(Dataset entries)
--*--

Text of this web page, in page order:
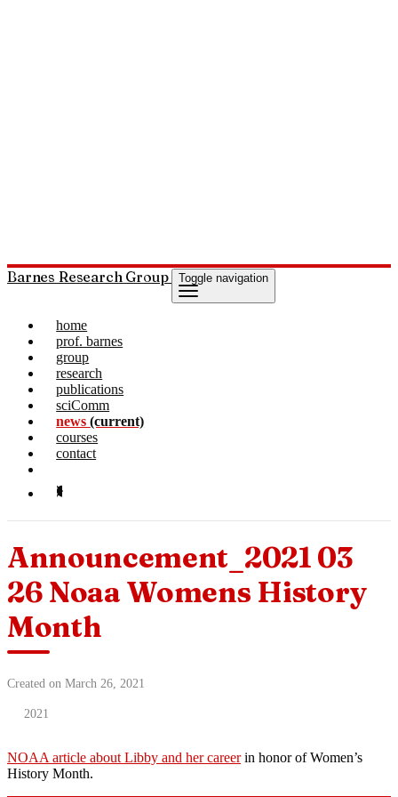
Barnes Research Group Toggle navigation
home
prof. barnes
group
research
publications
sciComm
news(current)
courses
contact
Announcement_2021 03
26 Noaa Womens History
Month
Created on March 26, 2021
2021
NOAA article about Libby and her careerin honor of Women’s
History Month.
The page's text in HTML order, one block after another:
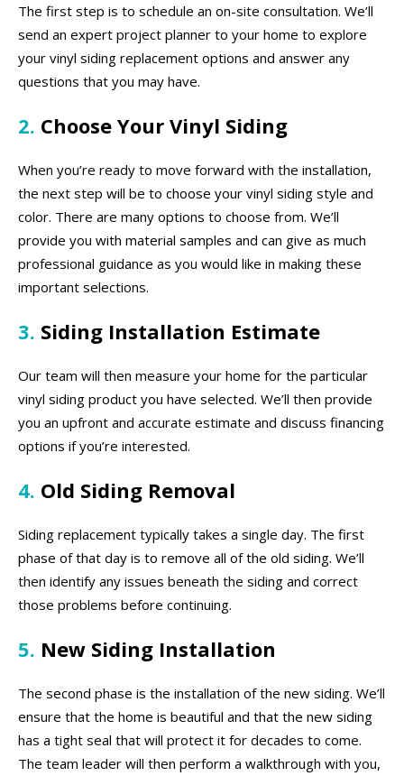
The first step is to schedule an on-site consultation. We’ll
send an expert project planner to your home to explore
your vinyl siding replacement options and answer any
questions that you may have.
2. Choose Your Vinyl Siding
When you’re ready to move forward with the installation,
the next step will be to choose your vinyl siding style and
color. There are many options to choose from. We’ll
provide you with material samples and can give as much
professional guidance as you would like in making these
important selections.
3. Siding Installation Estimate
Our team will then measure your home for the particular
vinyl siding product you have selected. We’ll then provide
you an upfront and accurate estimate and discuss financing
options if you’re interested.
4. Old Siding Removal
Siding replacement typically takes a single day. The first
phase of that day is to remove all of the old siding. We’ll
then identify any issues beneath the siding and correct
those problems before continuing.
5. New Siding Installation
The second phase is the installation of the new siding. We’ll
ensure that the home is beautiful and that the new siding
has a tight seal that will protect it for decades to come.
The team leader will then perform a walkthrough with you,
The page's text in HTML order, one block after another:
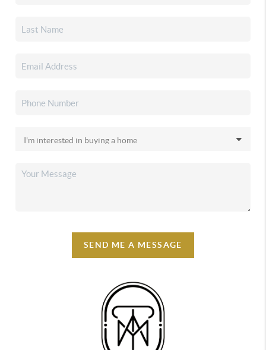
SEND ME A MESSAGE
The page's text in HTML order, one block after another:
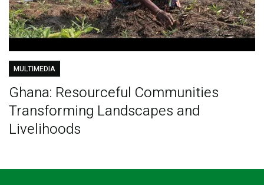
MULTIMEDIA
Ghana: Resourceful Communities
Transforming Landscapes and
Livelihoods
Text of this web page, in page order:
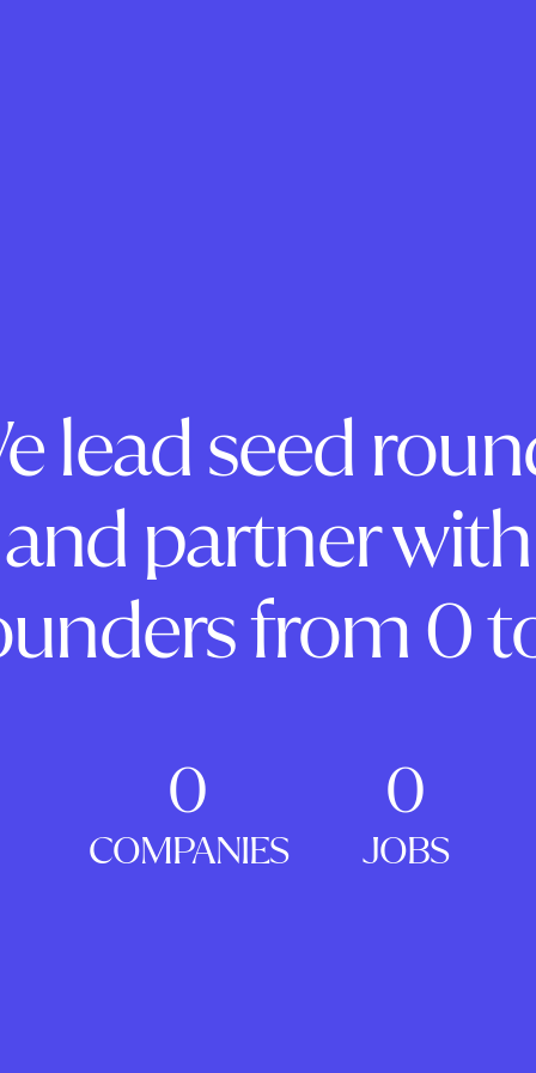
lead seed
and partner with
from 0
0
COMPANIES
0
JOBS
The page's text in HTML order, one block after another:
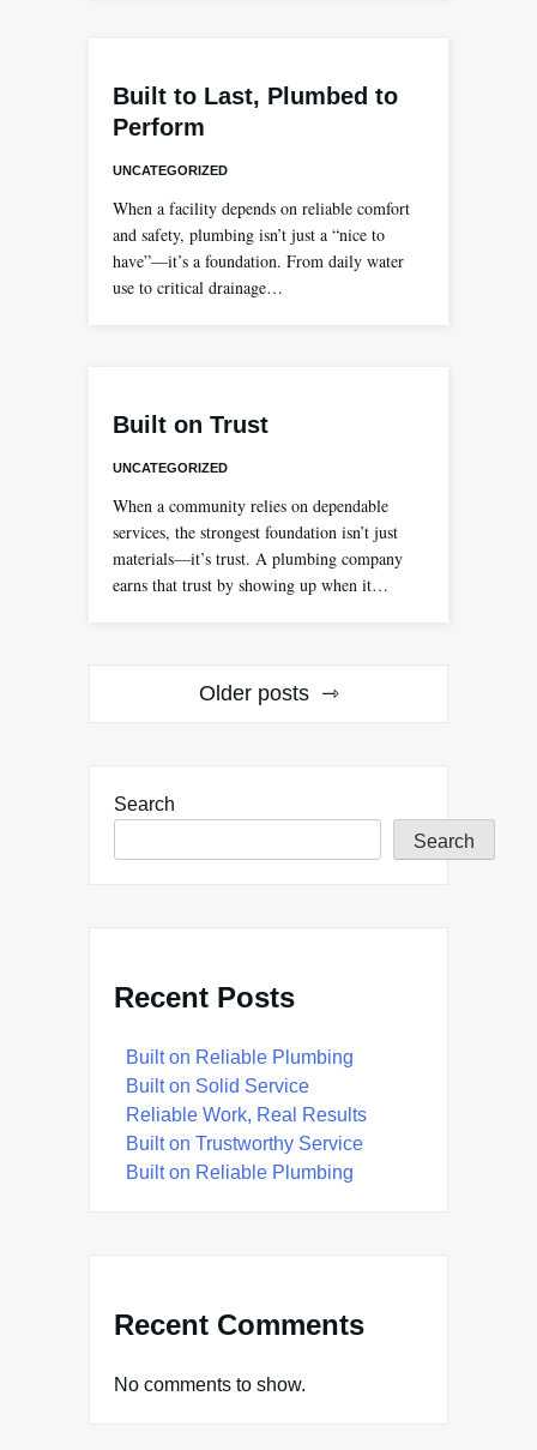
Built to Last, Plumbed to
Perform
UNCATEGORIZED
When a facility depends on reliable comfort
and safety, plumbing isn’t just a “nice to
have”—it’s a foundation. From daily water
use to critical drainage…
Built on Trust
UNCATEGORIZED
When a community relies on dependable
services, the strongest foundation isn’t just
materials—it’s trust. A plumbing company
earns that trust by showing up when it…
Older posts
Search
Search
Recent Posts
Built on Reliable Plumbing
Built on Solid Service
Reliable Work, Real Results
Built on Trustworthy Service
Built on Reliable Plumbing
Recent Comments
No comments to show.
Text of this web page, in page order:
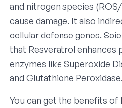
and nitrogen species
cause damage. It also
cellular defense genes.
that Resveratrol enhances
enzymes like Superoxide
and Glutathione Peroxidase.
You can get the benefits of
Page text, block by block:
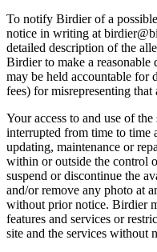
To notify Birdier of a
notice in writing at
detailed description of the
Birdier to make a reasonable
may be held accountable for
fees) for misrepresenting
Your access to and use of
interrupted from time to time
updating, maintenance or
within or outside the control
suspend or discontinue the
and/or remove any photo at
without prior notice. Birdier
features and services or
site and the services without
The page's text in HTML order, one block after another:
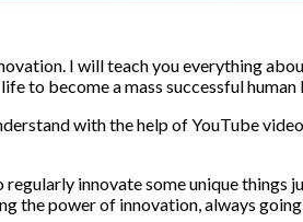
I will teach you everything
to become a mass successful human
with the help of YouTube
innovate some unique things
power of innovation, always
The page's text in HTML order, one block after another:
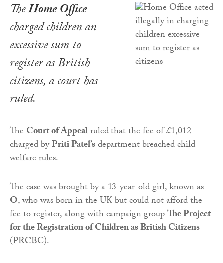
TheHome Office
charged children an
excessive sum to
register as British
citizens, a court has
ruled.
The Court of Appealruled that the fee of £1,012
charged byPriti Patel’sdepartment breached child
welfare rules.
The case was brought by a 13-year-old girl, known as
O, who was born in the UK but could not afford the
fee to register, along with campaign groupThe Project
for the Registration of Children as British Citizens
(PRCBC).
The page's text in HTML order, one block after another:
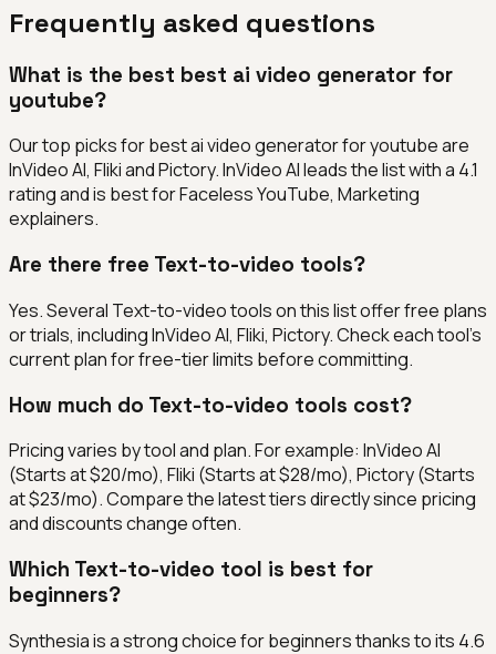
Frequently asked questions
What is the best best ai video generator for
youtube?
Our top picks for best ai video generator for youtube are
InVideo AI, Fliki and Pictory. InVideo AI leads the list with a 4.1
rating and is best for Faceless YouTube, Marketing
explainers.
Are there free Text-to-video tools?
Yes. Several Text-to-video tools on this list offer free plans
or trials, including InVideo AI, Fliki, Pictory. Check each tool's
current plan for free-tier limits before committing.
How much do Text-to-video tools cost?
Pricing varies by tool and plan. For example: InVideo AI
(Starts at $20/mo), Fliki (Starts at $28/mo), Pictory (Starts
at $23/mo). Compare the latest tiers directly since pricing
and discounts change often.
Which Text-to-video tool is best for
beginners?
Synthesia is a strong choice for beginners thanks to its 4.6
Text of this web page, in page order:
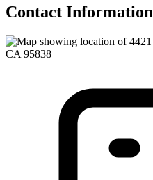
Contact Information
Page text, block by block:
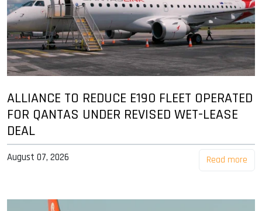
ALLIANCE TO REDUCE E190 FLEET OPERATED
FOR QANTAS UNDER REVISED WET-LEASE
DEAL
August 07, 2026 Read more
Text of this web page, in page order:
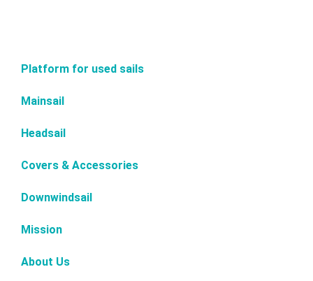
Platform for used sails
Mainsail
Headsail
Covers & Accessories
Downwindsail
Mission
About Us
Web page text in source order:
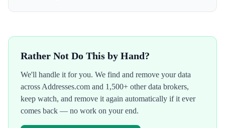
Rather Not Do This by Hand?
We'll handle it for you. We find and remove your data
across Addresses.com and 1,500+ other data brokers,
keep watch, and remove it again automatically if it ever
comes back — no work on your end.
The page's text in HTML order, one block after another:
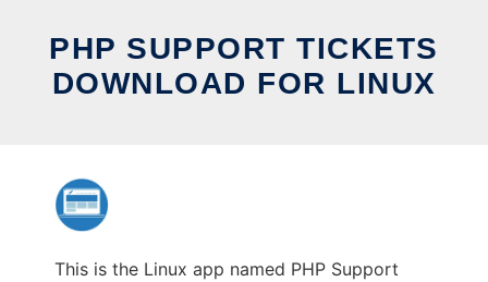
PHP SUPPORT TICKETS
DOWNLOAD FOR LINUX
This is the Linux app named PHP Support
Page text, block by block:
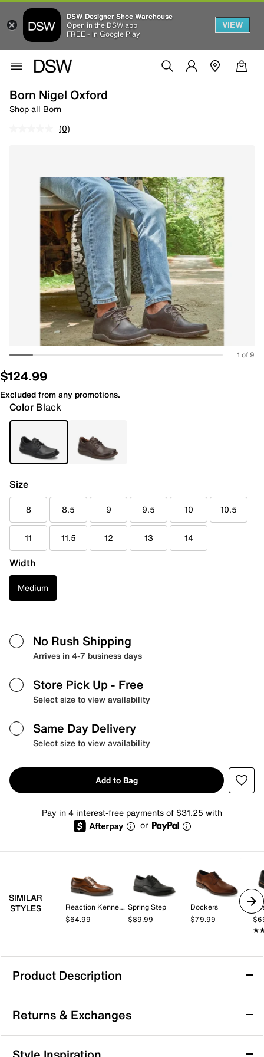
DSW Designer Shoe Warehouse
Open in the DSW app
FREE - In Google Play
VIEW
Born Nigel Oxford
Shop all Born
(0)
1 of 9
$124.99
Excluded from any promotions.
Color Black
Size
8 8.5 9 9.5 10 10.5
11 11.5 12 13 14
Width
Medium
No Rush Shipping
Arrives in 4-7 business days
Store Pick Up - Free
Select size to view availability
Same Day Delivery
Select size to view availability
Add to Bag
Pay in 4 interest-free payments of $31.25 with
or
SIMILAR
STYLES
Reaction Kenneth Cole
$64.99
Spring Step
$89.99
Dockers
$79.99
Product Description
Born Nigel Oxford
The Nigel oxford from Born can keep up pace with
your hustle. This hand-finished leather lace-up
features a padded leather collar that gently supports
Returns & Exchanges
Returns & Exchanges
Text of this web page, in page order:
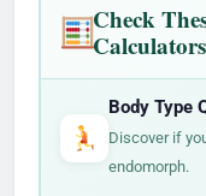
Check
Calculators
Body Type
Discover if
endomorph.
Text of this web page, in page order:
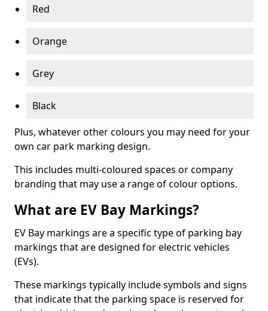
Red
Orange
Grey
Black
Plus, whatever other colours you may need for your
own car park marking design.
This includes multi-coloured spaces or company
branding that may use a range of colour options.
What are EV Bay Markings?
EV Bay markings are a specific type of parking bay
markings that are designed for electric vehicles
(EVs).
These markings typically include symbols and signs
that indicate that the parking space is reserved for
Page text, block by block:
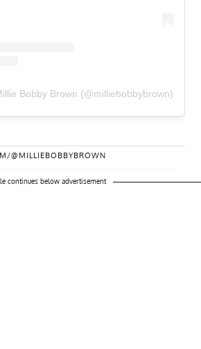
Bobby Brown (@milliebobbybrown)
@MILLIEBOBBYBROWN
continues below advertisement
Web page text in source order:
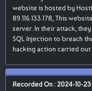
website is hosted by
89.116.133.178, This
server. In their attack,
SQL Injection to breach
hacking action carried out
Recorded On : 2024-10-23
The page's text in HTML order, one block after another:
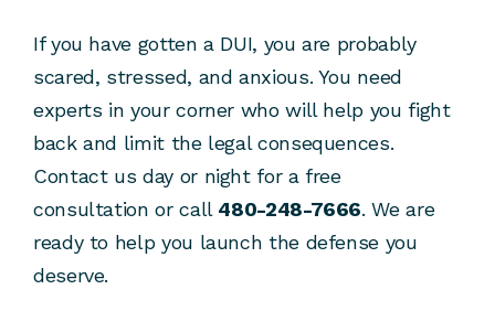
If you have gotten a DUI, you are probably
scared, stressed, and anxious. You need
experts in your corner who will help you fight
back and limit the legal consequences.
Contact us day or night for a free
consultation or call 480-248-7666. We are
ready to help you launch the defense you
deserve.

--*--

▶ Exercise goal
Give the data again exactly as it stands, apart from the pictures.

▶ Answer box
Text of this web page, in page order:
Barnes Research Group Toggle navigation
home
prof. barnes
group
research
publications
sciComm
news(current)
courses
contact
Announcement_2021 03
26 Noaa Womens History
Month
Created on March 26, 2021
2021
NOAA article about Libby and her careerin honor of Women’s
History Month.
The page's text in HTML order, one block after another:
The first step is to schedule an on-site consultation. We’ll
send an expert project planner to your home to explore
your vinyl siding replacement options and answer any
questions that you may have.
2. Choose Your Vinyl Siding
When you’re ready to move forward with the installation,
the next step will be to choose your vinyl siding style and
color. There are many options to choose from. We’ll
provide you with material samples and can give as much
professional guidance as you would like in making these
important selections.
3. Siding Installation Estimate
Our team will then measure your home for the particular
vinyl siding product you have selected. We’ll then provide
you an upfront and accurate estimate and discuss financing
options if you’re interested.
4. Old Siding Removal
Siding replacement typically takes a single day. The first
phase of that day is to remove all of the old siding. We’ll
then identify any issues beneath the siding and correct
those problems before continuing.
5. New Siding Installation
The second phase is the installation of the new siding. We’ll
ensure that the home is beautiful and that the new siding
has a tight seal that will protect it for decades to come.
The team leader will then perform a walkthrough with you,
The page's text in HTML order, one block after another:
SEND ME A MESSAGE
The page's text in HTML order, one block after another:
MULTIMEDIA
Ghana: Resourceful Communities
Transforming Landscapes and
Livelihoods
Text of this web page, in page order:
lead seed
and partner with
from 0
0
COMPANIES
0
JOBS
The page's text in HTML order, one block after another:
Built to Last, Plumbed to
Perform
UNCATEGORIZED
When a facility depends on reliable comfort
and safety, plumbing isn’t just a “nice to
have”—it’s a foundation. From daily water
use to critical drainage…
Built on Trust
UNCATEGORIZED
When a community relies on dependable
services, the strongest foundation isn’t just
materials—it’s trust. A plumbing company
earns that trust by showing up when it…
Older posts
Search
Search
Recent Posts
Built on Reliable Plumbing
Built on Solid Service
Reliable Work, Real Results
Built on Trustworthy Service
Built on Reliable Plumbing
Recent Comments
No comments to show.
Text of this web page, in page order:
and nitrogen species
cause damage. It also
cellular defense genes.
that Resveratrol enhances
enzymes like Superoxide
and Glutathione Peroxidase.
You can get the benefits of
Page text, block by block:
To notify Birdier of a
notice in writing at
detailed description of the
Birdier to make a reasonable
may be held accountable for
fees) for misrepresenting
Your access to and use of
interrupted from time to time
updating, maintenance or
within or outside the control
suspend or discontinue the
and/or remove any photo at
without prior notice. Birdier
features and services or
site and the services without
The page's text in HTML order, one block after another:
I will teach you everything
to become a mass successful human
with the help of YouTube
innovate some unique things
power of innovation, always
The page's text in HTML order, one block after another:
TheHome Office
charged children an
excessive sum to
register as British
citizens, a court has
ruled.
The Court of Appealruled that the fee of £1,012
charged byPriti Patel’sdepartment breached child
welfare rules.
The case was brought by a 13-year-old girl, known as
O, who was born in the UK but could not afford the
fee to register, along with campaign groupThe Project
for the Registration of Children as British Citizens
(PRCBC).
The page's text in HTML order, one block after another:
Frequently asked questions
What is the best best ai video generator for
youtube?
Our top picks for best ai video generator for youtube are
InVideo AI, Fliki and Pictory. InVideo AI leads the list with a 4.1
rating and is best for Faceless YouTube, Marketing
explainers.
Are there free Text-to-video tools?
Yes. Several Text-to-video tools on this list offer free plans
or trials, including InVideo AI, Fliki, Pictory. Check each tool's
current plan for free-tier limits before committing.
How much do Text-to-video tools cost?
Pricing varies by tool and plan. For example: InVideo AI
(Starts at $20/mo), Fliki (Starts at $28/mo), Pictory (Starts
at $23/mo). Compare the latest tiers directly since pricing
and discounts change often.
Which Text-to-video tool is best for
beginners?
Synthesia is a strong choice for beginners thanks to its 4.6
Text of this web page, in page order:
Contact Information
Page text, block by block:
ALLIANCE TO REDUCE E190 FLEET OPERATED
FOR QANTAS UNDER REVISED WET-LEASE
DEAL
August 07, 2026 Read more
Text of this web page, in page order:
Platform for used sails
Mainsail
Headsail
Covers & Accessories
Downwindsail
Mission
About Us
Web page text in source order:
Rather Not Do This by Hand?
We'll handle it for you. We find and remove your data
across Addresses.com and 1,500+ other data brokers,
keep watch, and remove it again automatically if it ever
comes back — no work on your end.
The page's text in HTML order, one block after another:
PHP SUPPORT TICKETS
DOWNLOAD FOR LINUX
This is the Linux app named PHP Support
Page text, block by block:
DSW Designer Shoe Warehouse
Open in the DSW app
FREE - In Google Play
VIEW
Born Nigel Oxford
Shop all Born
(0)
1 of 9
$124.99
Excluded from any promotions.
Color Black
Size
8 8.5 9 9.5 10 10.5
11 11.5 12 13 14
Width
Medium
No Rush Shipping
Arrives in 4-7 business days
Store Pick Up - Free
Select size to view availability
Same Day Delivery
Select size to view availability
Add to Bag
Pay in 4 interest-free payments of $31.25 with
or
SIMILAR
STYLES
Reaction Kenneth Cole
$64.99
Spring Step
$89.99
Dockers
$79.99
Product Description
Born Nigel Oxford
The Nigel oxford from Born can keep up pace with
your hustle. This hand-finished leather lace-up
features a padded leather collar that gently supports
Returns & Exchanges
Returns & Exchanges
Text of this web page, in page order:
Check
Calculators
Body Type
Discover if
endomorph.
Text of this web page, in page order:
Red
Orange
Grey
Black
Plus, whatever other colours you may need for your
own car park marking design.
This includes multi-coloured spaces or company
branding that may use a range of colour options.
What are EV Bay Markings?
EV Bay markings are a specific type of parking bay
markings that are designed for electric vehicles
(EVs).
These markings typically include symbols and signs
that indicate that the parking space is reserved for
Page text, block by block:
Bobby Brown (@milliebobbybrown)
@MILLIEBOBBYBROWN
continues below advertisement
Web page text in source order:
website is hosted by
89.116.133.178, This
server. In their attack,
SQL Injection to breach
hacking action carried out
Recorded On : 2024-10-23
The page's text in HTML order, one block after another:
If you have gotten a DUI, you are probably
scared, stressed, and anxious. You need
experts in your corner who will help you fight
back and limit the legal consequences.
Contact us day or night for a free
consultation or call 480-248-7666. We are
ready to help you launch the defense you
deserve.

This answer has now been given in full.